–¡Traición, traición! –gritaban muchos.
–Vienen a fusilarnos –dijo uno de cara pecosa, barbas rubias y ojos azules que apareció en la puerta.
No tardó la estancia en ser invadida por la soldadesca. Eran como veinte ganapanes uniformados, lo más
desgraciado de nuestras clases rurales; toda la miseria y toda la sujeción estaban pintados en aquellas fisonomías
de reclutas vencidos y tristes.
Juárez, impávido, estaba cogido del pestillo de la puerta; junto a él Ocampo; detrás Prieto, Ruiz y Guzmán.
En aquel momento recordé, no sé por qué misteriosa asociación de ideas, las labores de madera amarilla que tenía
la mesa del Presidente, un sarape rojo y verde que traía uno de los presos de la cárcel, la celda recién blanqueada
de mi maestro Luna, un bastión del fuerte de Acapulco, y el dibujo de un traje que había tenido cuando empecé a
estudiar.
Luego me vinieron a la memoria multitud de axiomas lapidarios, de sentencias de filósofos estoicos, de ascetas
cristianos, de moralistas escépticos acerca de la muerte; cerré los ojos y apreté los dientes. Cuando oí los
movimientos de la carretilla de once voces y las de “¡Al hombro! ¡Presenten! ¡Preparen! ¡Apunten!”, una inmensa
amargura me invadió la boca.
Cuando esperaba oír que mandara ¡Fuego!, una voz estentórea, tonante, como salida de un instrumento que
vibrara y no de un pecho humano, gritó con todas sus fuerzas:
–¡Levanten esas armas! Los valientes no asesinan. Los valientes no matan a mansalva. El quinto batallón ha
defendido siempre a la patria, ha atacado a los enemigos de México, no se ha cebado en hombres indefensos, en
hombres que esperan la muerte cruzados de brazos... ¡Levanten esas armas!...
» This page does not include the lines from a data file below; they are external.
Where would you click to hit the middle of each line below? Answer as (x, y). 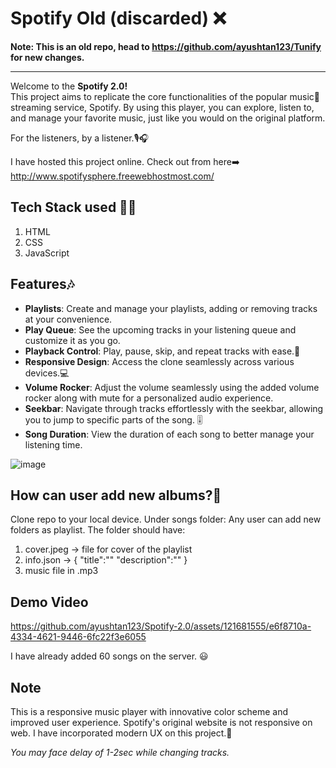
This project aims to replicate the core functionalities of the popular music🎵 (165, 96)
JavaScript (47, 253)
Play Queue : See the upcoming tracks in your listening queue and (160, 329)
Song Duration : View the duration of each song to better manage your (169, 434)
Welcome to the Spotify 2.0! (69, 86)
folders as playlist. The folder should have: (98, 530)
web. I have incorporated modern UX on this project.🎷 (121, 733)
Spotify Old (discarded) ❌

Y siguió hablando, hablando hasta transformarse, hasta perderse de vista. Ya no era el alegre compañero, el poeta
festivo, el cantor de los regocijos populares; era un ser desconocido, un hombre extraordinario, que a todos nos
electrizaba, a todos nos hacía derramar lágrimas como si ventilara una causa ajena y no nuestra propia causa, la
causa de nuestra vida.
Los soldados primero quedaron atónitos, con las armas preparadas y listos los gatillos. Después se conmovieron
hasta el enternecimiento... Prieto seguía hablando; ya no era el orador que increpaba; era el huracán que bramaba,
el león que rugía, el profeta que amenazaba con castigos y daños.
Al fin los ejecutores alzaron las armas, Prieto vitoreó a Jalisco y un grupo tierno, pero heterogéneo, se formó
entonces: los soldados que nos abrazaban, jurando que no nos matarían; Bravo, el jefe de la escolta, que se adhería
a nosotros y tomaba nuestro partido; y todos, principalmente Juárez y Ocampo, que felicitábamos a Prieto
llamándole el salvador de la Reforma, el salvador de vidas preciosísimas.